Reporter: Ridwan Nanda Mulyana | Editor: Yudho Winarto
Namun, Direktur Utama Inalum Budi Gunadi Sadikin yakin, Indonesia dapat segera memiliki tempat dalam percaturan komoditas rare earth global. Pasalnya, Budi mengatakan bahwa holding industri pertambangan BUMN tersebut tengah melakukan persiapan.
Mulai dari riset cadangan, penggunaan teknologi, pengembangan industri dan serapan pasar, serta penjajakan kerja sama. "Kita sudah identifikasi, jadi pertama kan kita harus sudah mengerti dulu industrinya gimana," kata Budi.
Baca Juga: Semester 1, PT Timah (TINS) serap 60% belanja modal
Dia menyampaikan salah satu pihak yang akan diajak kerja sama adalah perusahaan dari China. Budi bilang, negeri tirai bambu itu dipilih lantaran saat ini menjadi negara dengan pengolahan rare earth yang paling masif dan maju di dunia.
Budi menyebut, China memasok 60%-70% rare earth dunia, yang berarti menjadi pemasok terbesar dari kebutuhan pasar global. "Ya karena mereka paling masif dan maju, juga mau ngasih teknologi. China juga produksi 60%-70% rare earth dunia," ujar Budi.
Ia bilang, rare earth memiliki sejumlah varian mineral yang dapat dipakai untuk kegunaan yang bervariasi.
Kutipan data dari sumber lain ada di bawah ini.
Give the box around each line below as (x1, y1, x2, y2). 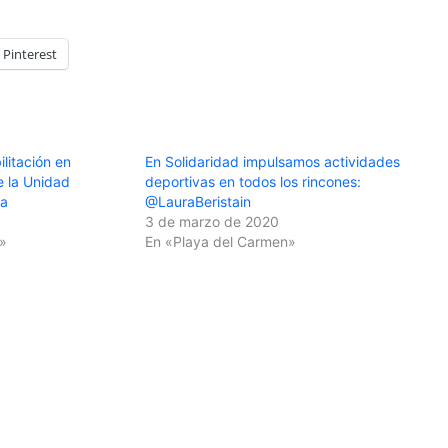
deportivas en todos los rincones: (145, 172, 362, 190)
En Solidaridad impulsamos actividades (145, 152, 401, 170)
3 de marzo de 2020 (145, 212, 280, 230)
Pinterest (3, 44, 57, 63)
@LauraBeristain (145, 192, 252, 210)
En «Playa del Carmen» (145, 232, 297, 250)
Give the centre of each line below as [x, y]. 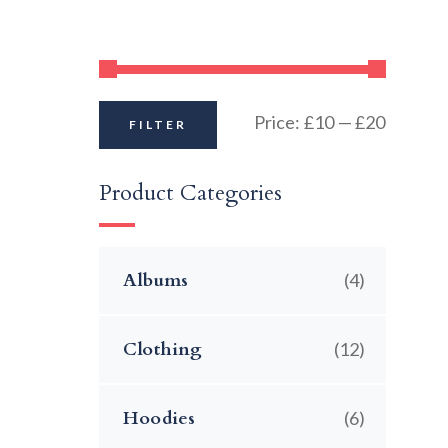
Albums [156, 281]
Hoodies [159, 419]
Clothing [163, 350]
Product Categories [190, 193]
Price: [278, 121]
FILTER [158, 124]
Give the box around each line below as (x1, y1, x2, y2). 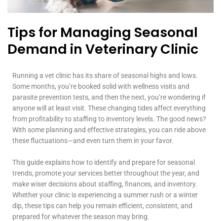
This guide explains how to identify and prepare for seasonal (12, 158, 195, 166)
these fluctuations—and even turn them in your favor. (12, 136, 174, 145)
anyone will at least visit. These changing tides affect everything (12, 104, 206, 112)
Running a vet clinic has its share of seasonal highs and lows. (12, 71, 198, 79)
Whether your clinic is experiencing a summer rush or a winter (12, 190, 198, 199)
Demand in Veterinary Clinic (7, 39, 198, 58)
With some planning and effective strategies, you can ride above (12, 125, 206, 134)
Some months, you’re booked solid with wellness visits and (12, 82, 189, 90)
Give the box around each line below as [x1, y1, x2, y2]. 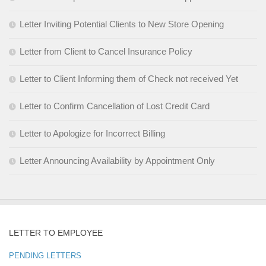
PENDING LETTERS [9, 251, 81, 260]
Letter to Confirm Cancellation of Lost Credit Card [20, 100, 210, 111]
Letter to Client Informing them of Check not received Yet [20, 73, 238, 84]
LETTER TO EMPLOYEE [9, 227, 103, 237]
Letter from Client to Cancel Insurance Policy [20, 46, 192, 56]
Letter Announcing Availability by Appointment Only [20, 155, 215, 166]
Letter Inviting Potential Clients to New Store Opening [20, 18, 224, 29]
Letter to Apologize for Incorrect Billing [20, 128, 165, 138]
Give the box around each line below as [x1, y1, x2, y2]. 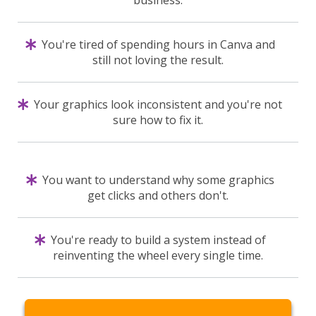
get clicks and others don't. [87, 187, 229, 203]
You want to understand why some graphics [42, 171, 274, 188]
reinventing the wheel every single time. [53, 247, 263, 263]
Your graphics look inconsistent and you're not [34, 96, 283, 112]
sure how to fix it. [113, 111, 203, 128]
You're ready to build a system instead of [50, 231, 266, 248]
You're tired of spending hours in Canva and [41, 36, 275, 52]
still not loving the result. [92, 51, 224, 68]
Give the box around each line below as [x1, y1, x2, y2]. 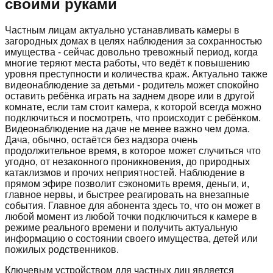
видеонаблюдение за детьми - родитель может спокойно [5, 79, 259, 90]
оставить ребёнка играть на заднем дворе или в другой [5, 90, 255, 101]
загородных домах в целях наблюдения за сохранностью [5, 35, 262, 46]
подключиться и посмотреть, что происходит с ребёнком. [5, 112, 261, 123]
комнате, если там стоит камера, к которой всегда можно [5, 101, 261, 112]
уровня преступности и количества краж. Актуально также [5, 68, 268, 79]
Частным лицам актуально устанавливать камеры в [5, 24, 239, 35]
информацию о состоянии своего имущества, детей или [5, 233, 258, 244]

Oleh sebab itu, selain pada komoditas timah, Budi mengatakan saat ini pihaknya pun tengah fokus untuk melakukan proses ekstraksi rare earth pada komoditas nikel dan bauksit.
Selain itu, Inalum juga tengah melakukan kajian dan penghitungan soal tingkat cadangan, serta perkiraan volume rare earth yang dapat diproduksi. Paling tidak, Budi menyebut bahwa persiapan dan kajian pengelolaan rare earth ini membutuhkan waktu hingga 12 bulan-18 bulan ke depan.
"Sekarang kita lagi hitung, supaya angkanya pasti. Setelah itu baru putus pengembangannya bagaimana, kita mau kerja sama sama siapa, pakai teknologi apa," tandas Budi.